I'm just getting started using the bcolz
package and running through the tutorial on ctables
. Creating a table using the fromiter
function, i.e:
N = 100*1000
ct = bcolz.fromiter(((i,i*i) for i in range(N)), dtype="i4,f8", count=N, rootdir='mydir', mode="w")
is fast, taking about 30ms on my computer (2.7GHz Core i7 with SSD storage), however the second example:
with bcolz.zeros(0, dtype="i4,f8", rootdir='mydir', mode="w") as ct:
for i in range(N):
ct.append((i, i**2))
is very slow (45 seconds). I can get it closer to the fromiter
time by not writing to disk (i.e. removing rootdir='mydir', mode="w"
, but it's still around 2 seconds).
This example uses a lot of very small appends and I'm wondering if this is the recommended use case when one has lots of data. There aren't any hard numbers on how long these operations should take, just lots of suggestions that the library is fast.

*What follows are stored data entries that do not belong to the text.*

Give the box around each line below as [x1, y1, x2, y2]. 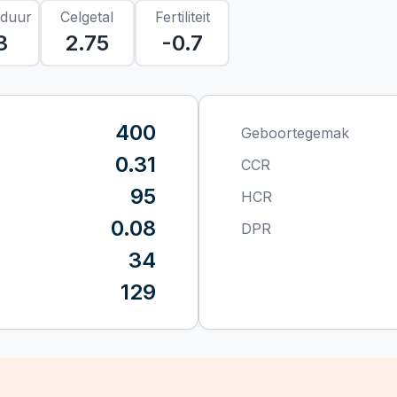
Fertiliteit [154, 7, 210, 26]
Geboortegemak [241, 123, 349, 142]
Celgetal [60, 7, 114, 26]
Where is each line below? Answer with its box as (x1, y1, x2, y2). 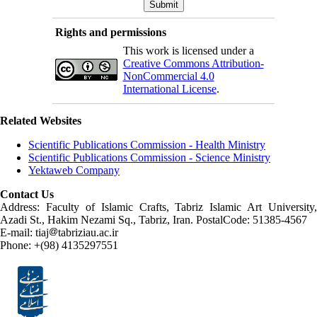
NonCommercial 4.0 (122, 69, 214, 82)
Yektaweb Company (28, 163, 120, 176)
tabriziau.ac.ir (58, 226, 118, 238)
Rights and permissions (54, 25, 166, 38)
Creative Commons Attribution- (122, 57, 264, 69)
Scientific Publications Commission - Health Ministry (28, 138, 265, 151)
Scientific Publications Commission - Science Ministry (28, 151, 270, 163)
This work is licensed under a (122, 44, 254, 57)
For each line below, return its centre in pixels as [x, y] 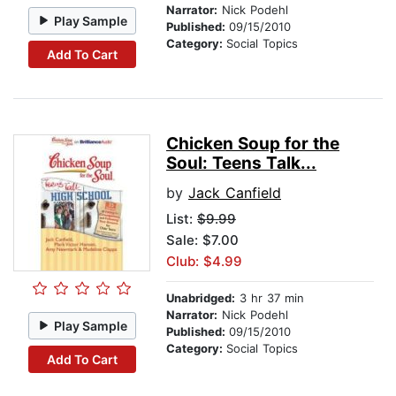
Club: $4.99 [204, 262]
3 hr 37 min [270, 298]
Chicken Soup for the [253, 144]
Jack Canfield [235, 193]
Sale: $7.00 [202, 240]
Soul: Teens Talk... [241, 164]
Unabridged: [201, 298]
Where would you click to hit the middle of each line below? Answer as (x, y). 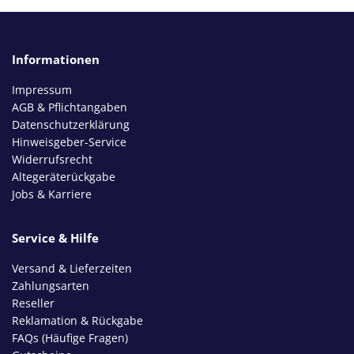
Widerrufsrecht (52, 159)
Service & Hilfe (55, 237)
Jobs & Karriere (52, 194)
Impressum (42, 89)
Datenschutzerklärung (71, 124)
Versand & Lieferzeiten (72, 268)
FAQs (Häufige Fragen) (70, 337)
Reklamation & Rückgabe (77, 320)
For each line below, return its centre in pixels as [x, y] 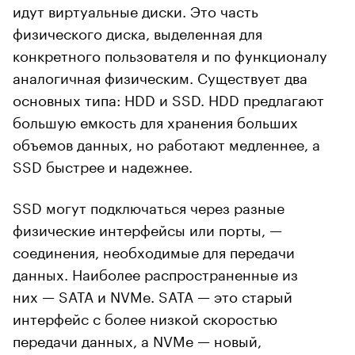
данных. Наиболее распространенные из [155, 272]
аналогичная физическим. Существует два [160, 76]
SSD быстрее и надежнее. [103, 164]
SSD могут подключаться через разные [149, 206]
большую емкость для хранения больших [155, 120]
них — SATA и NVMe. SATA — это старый [153, 294]
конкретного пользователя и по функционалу [170, 53]
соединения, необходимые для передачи [154, 250]
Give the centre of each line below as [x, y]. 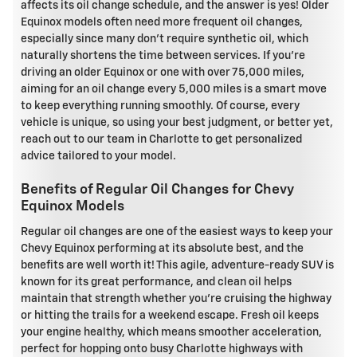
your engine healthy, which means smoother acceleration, [171, 332]
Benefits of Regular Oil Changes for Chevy [157, 190]
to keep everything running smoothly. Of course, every [160, 106]
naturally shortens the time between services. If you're [163, 56]
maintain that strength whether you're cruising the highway [176, 298]
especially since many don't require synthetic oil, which [165, 39]
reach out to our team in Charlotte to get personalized [161, 140]
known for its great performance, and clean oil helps [156, 282]
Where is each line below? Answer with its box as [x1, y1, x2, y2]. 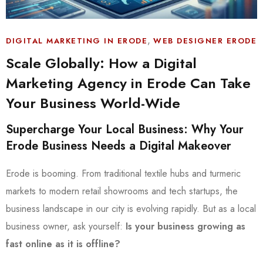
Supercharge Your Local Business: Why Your [6, 120, 244, 138]
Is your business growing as [126, 219, 245, 233]
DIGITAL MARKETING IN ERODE [6, 35, 147, 46]
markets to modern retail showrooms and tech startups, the [6, 184, 238, 198]
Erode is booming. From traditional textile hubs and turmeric [6, 166, 241, 180]
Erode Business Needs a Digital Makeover [6, 137, 231, 154]
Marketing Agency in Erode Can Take [6, 72, 251, 93]
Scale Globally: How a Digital [6, 52, 197, 73]
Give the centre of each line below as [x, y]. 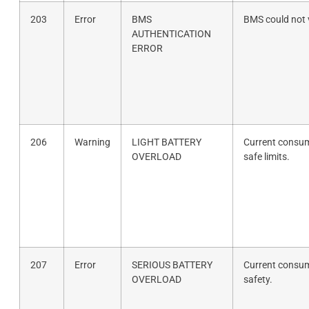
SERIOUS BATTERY [172, 265]
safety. [258, 279]
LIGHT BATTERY [166, 142]
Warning [92, 142]
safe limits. [266, 157]
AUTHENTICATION [171, 34]
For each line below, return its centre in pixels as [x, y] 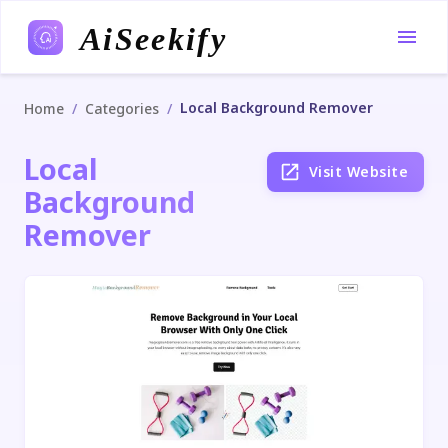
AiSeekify [152, 38]
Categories [122, 108]
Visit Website [358, 171]
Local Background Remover [276, 107]
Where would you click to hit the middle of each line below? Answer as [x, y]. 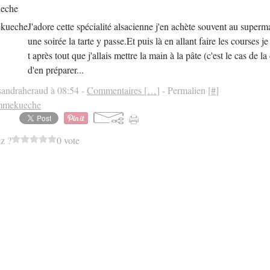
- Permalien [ [185, 90]
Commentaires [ [117, 90]
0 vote [68, 140]
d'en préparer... [56, 70]

I tried modifying the code to write the data in blocks:
with bcolz.zeros(0, dtype="i4,f8", rootdir="mydir", mode='w') as ct:
for i in range(10):
ii = np.arange(10000) + 10000*i
ct.append((ii,ii**2))
and this now takes 45ms—down to 6ms if I don't write to disk. This seems more compatible with the suggested uses for bcolz
cases I've seen.
I can't find much documentation about needing blocking when writing, so I think it may be due to my system?